At last a man came pushing through the crowd. He looked worried. ‘Effendis?’

‘Salaam Aleikhum,’ said Owen and Mahmoud together, politely.

‘And to you, Salaam!’ returned the omda.

‘I am from the Parquet,’ said Mahmoud, ‘and this is the Mamur Zapt.’

There was no doubt about the Mamur Zapt being known to the omda. He became tense. ‘You come from Cairo?’ he said. ‘It is a long way.’

‘Even there we hear of things. We hear, for example, that children have gone missing from your village.’

The omda went still. ‘One of them went to get married,’ he said, after a moment.

‘So it is said. And the other?’

‘I do not know.’

‘The one who went to get married: do you know the name of the man to whom she was to be married or the place of her new home? No? Is that the way things are done in Denderah?’

The omda was silent for a moment. ‘It is the way they were done on this occasion,’ he said quietly. ‘But not the way they should have been done. I knew nothing about it until after she was gone.’

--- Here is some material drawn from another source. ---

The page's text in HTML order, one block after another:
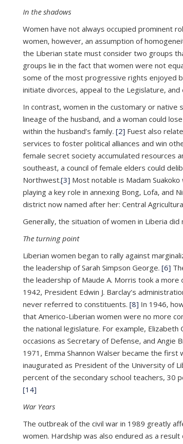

‘Did you not make enquiries?’

‘We wondered, and asked. But her father said that he had received a good offer and that the matter had to be closed quickly.’

‘Without any celebration?’

‘There would be celebrations, her father told us. But they could be elsewhere.’

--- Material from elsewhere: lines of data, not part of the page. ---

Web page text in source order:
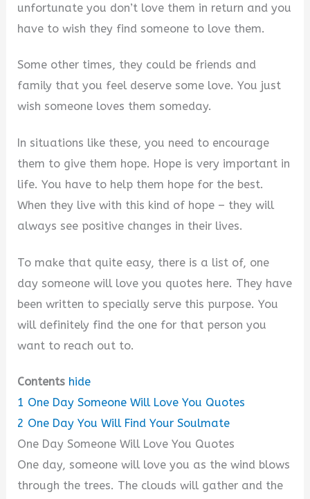
e
o
unfortunate you don’t love them in return and you
have to wish they find someone to love them.
Some other times, they could be friends and
family that you feel deserve some love. You just
wish someone loves them someday.
In situations like these, you need to encourage
them to give them hope. Hope is very important in
life. You have to help them hope for the best.
When they live with this kind of hope – they will
always see positive changes in their lives.
To make that quite easy, there is a list of, one
day someone will love you quotes here. They have
been written to specially serve this purpose. You
will definitely find the one for that person you
want to reach out to.
Contents hide
1 One Day Someone Will Love You Quotes
2 One Day You Will Find Your Soulmate
One Day Someone Will Love You Quotes
One day, someone will love you as the wind blows
through the trees. The clouds will gather and the

‘How could you be sure she was to be wed?’

‘She took her bride box, Effendi.’

‘And so you thought that …?’

‘What else could it mean?’

‘I have seen the bride box,’ said Mahmoud. ‘But not the things that she put in it. Have you seen them?’

‘No, Effendi!’ said the omda, shocked. ‘How could we?’

‘I think they may have been tipped out and left. In which case they must be lying around somewhere. Perhaps not far from the village. And if they were left like that, some of them may have been found and brought back here. Have they been?’

The omda, still shocked, turned to the villagers. ‘Have they?’ he asked.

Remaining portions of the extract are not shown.